While I was setting up my local instance of Home Assistant, I discovered a really awesome media component for my Plex media server. Since I thought this Home Assistant component was pretty awesome, I searched high and low for similar Spotify capability. What I found out was that Spotify does not support getting current track information through their web API, so no one bothered creating a component. So this post is the first part of a three part quest of what I set out to do…

  1. Develop a Node module to control a local client.
  2. Setup a headless Spotify server.
  3. Create a Home Assistant Spotify media component.

Discovery Work

As I explored Spotify's Web API, I could not find a single mention or endpoint that provided current track metadata. I continued to explore the documentation for about twenty minutes until I started to Google. What I found was an issue was raised on Spotify's github account back in March of 2015 regarding the matter. This is what the team had to say:

yes, we'd like to expose this in the Web API. How and when is uncertain and I urge you not to expect this feature being available in the short term.
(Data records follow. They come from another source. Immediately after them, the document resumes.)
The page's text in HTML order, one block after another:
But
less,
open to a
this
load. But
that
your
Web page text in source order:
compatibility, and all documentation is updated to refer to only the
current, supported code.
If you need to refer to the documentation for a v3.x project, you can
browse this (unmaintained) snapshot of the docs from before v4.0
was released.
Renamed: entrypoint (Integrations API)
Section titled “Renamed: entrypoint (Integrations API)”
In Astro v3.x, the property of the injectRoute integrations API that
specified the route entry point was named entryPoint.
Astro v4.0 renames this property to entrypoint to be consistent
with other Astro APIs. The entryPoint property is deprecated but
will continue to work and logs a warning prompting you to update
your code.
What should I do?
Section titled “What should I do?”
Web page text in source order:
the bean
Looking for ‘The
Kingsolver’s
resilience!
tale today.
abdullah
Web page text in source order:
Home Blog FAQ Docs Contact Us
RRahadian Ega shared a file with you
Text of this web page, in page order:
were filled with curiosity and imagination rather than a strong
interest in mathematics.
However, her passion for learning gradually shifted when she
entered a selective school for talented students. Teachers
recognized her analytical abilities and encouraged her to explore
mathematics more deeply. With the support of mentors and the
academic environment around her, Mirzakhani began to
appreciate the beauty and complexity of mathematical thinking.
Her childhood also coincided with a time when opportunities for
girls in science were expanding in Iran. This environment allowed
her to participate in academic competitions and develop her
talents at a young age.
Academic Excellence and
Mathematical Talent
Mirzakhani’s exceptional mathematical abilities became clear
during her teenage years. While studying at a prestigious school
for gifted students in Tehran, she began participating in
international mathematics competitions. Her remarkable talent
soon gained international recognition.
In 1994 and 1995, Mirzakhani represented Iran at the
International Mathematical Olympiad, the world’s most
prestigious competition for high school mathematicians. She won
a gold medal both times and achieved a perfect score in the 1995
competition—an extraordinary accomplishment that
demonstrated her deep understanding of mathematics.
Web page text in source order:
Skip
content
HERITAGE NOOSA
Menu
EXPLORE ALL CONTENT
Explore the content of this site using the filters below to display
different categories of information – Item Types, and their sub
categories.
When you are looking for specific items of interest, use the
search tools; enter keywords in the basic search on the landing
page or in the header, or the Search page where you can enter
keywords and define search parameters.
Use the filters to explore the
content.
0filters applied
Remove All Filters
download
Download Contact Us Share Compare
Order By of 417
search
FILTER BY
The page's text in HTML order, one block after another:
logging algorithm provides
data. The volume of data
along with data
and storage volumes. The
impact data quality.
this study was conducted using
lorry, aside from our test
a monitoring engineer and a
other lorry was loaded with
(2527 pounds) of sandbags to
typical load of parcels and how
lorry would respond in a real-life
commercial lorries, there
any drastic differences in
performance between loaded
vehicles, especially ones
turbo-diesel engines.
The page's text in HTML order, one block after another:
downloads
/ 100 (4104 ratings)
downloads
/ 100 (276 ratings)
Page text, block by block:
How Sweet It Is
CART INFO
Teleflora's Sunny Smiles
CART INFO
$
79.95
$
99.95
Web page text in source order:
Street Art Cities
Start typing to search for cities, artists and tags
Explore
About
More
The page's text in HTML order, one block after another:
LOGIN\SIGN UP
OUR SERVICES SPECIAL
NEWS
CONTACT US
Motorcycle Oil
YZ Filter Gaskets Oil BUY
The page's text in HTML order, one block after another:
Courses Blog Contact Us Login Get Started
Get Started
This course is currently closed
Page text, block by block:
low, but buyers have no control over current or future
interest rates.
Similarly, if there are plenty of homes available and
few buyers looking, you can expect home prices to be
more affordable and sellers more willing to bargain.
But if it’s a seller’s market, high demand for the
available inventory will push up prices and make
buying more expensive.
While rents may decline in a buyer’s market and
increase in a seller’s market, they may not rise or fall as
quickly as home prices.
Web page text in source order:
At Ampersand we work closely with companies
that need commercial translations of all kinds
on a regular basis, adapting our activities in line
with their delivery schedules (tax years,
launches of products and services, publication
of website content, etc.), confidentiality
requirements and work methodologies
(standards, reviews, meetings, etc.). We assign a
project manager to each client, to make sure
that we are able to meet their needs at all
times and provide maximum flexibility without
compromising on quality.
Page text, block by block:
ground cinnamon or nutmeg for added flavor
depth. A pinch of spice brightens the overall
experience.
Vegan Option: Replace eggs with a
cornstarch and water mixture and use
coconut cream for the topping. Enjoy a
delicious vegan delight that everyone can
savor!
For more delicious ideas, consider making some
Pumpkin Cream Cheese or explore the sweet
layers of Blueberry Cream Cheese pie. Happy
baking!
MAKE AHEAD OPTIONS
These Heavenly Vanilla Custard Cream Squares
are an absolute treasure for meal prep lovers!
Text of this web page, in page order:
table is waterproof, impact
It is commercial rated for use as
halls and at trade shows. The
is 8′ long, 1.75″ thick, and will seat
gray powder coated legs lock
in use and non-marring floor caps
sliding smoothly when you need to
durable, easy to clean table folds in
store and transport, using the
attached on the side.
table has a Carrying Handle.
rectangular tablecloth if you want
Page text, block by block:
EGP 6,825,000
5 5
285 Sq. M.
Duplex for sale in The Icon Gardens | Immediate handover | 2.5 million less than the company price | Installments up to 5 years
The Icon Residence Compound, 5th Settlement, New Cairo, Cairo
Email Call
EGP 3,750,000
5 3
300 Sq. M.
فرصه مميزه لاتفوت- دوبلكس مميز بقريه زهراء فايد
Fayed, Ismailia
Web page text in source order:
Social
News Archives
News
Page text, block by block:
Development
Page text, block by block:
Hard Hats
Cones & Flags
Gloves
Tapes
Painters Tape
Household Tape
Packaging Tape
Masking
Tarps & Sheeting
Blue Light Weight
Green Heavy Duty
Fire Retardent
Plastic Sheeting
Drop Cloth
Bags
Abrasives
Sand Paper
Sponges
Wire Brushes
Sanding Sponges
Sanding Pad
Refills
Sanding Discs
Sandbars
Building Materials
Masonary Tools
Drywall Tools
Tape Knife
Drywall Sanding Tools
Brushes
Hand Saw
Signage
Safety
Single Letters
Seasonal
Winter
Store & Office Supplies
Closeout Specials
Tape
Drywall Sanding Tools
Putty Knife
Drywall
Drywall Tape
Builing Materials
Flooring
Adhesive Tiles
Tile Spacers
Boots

I am not one to stop at such a finding, so I thought to myself someone else has had to run into this problem in the past. As I continued to scour the web for a solution, I stumbled across an interesting article regarding Spotify clients implementing a local HTTP server. I suggest you read Carl Byström's article about Deconstructing Spotify's built-in HTTP server as it is very interesting.

Anyway, loaded with this information I decided the answer to my pursuit of creating a Home Assistant Spotify media component was to create a headless Spotify client and write a node module to communicate with it. This would then expose the necessary metadata and hooks to Home Assistant.

The Module

So if you read the article by Carl Byström, you will have read that he developed a python library to interact with the local client HTTP server. Since I love JavaScript, I decided to port the python library and create a node module dubbed spotify-locally. It is a nice lightweight module that works on both Windows and Linux (Maybe OSX).

Installing

npm install spotify-locally

Simple Example

const SpotifyLocally = require('spotify-locally');

let spotify = new SpotifyLocally();

spotify.getStatus().then((status)=>{
    console.log(status); // Retrieve current track information
}).catch((err)=>{
    console.log(err);
});

Module Methods

This module exposes the SpotifyWebHelper object, which exposes the following methods:

  • getStatus - get current status information (name of song/artist which is currently playing, etc..)
  • pause - pause currently playing song
  • unpause - unpause currently playing song
  • play - play the given spotify url
  • Constructor - Creates a new Spotify Service object, default port to communicate with the SpotifyWebHelper is 4370, other ports can be specified when creating the object.

That takes care of interacting with the local HTTP server using my module.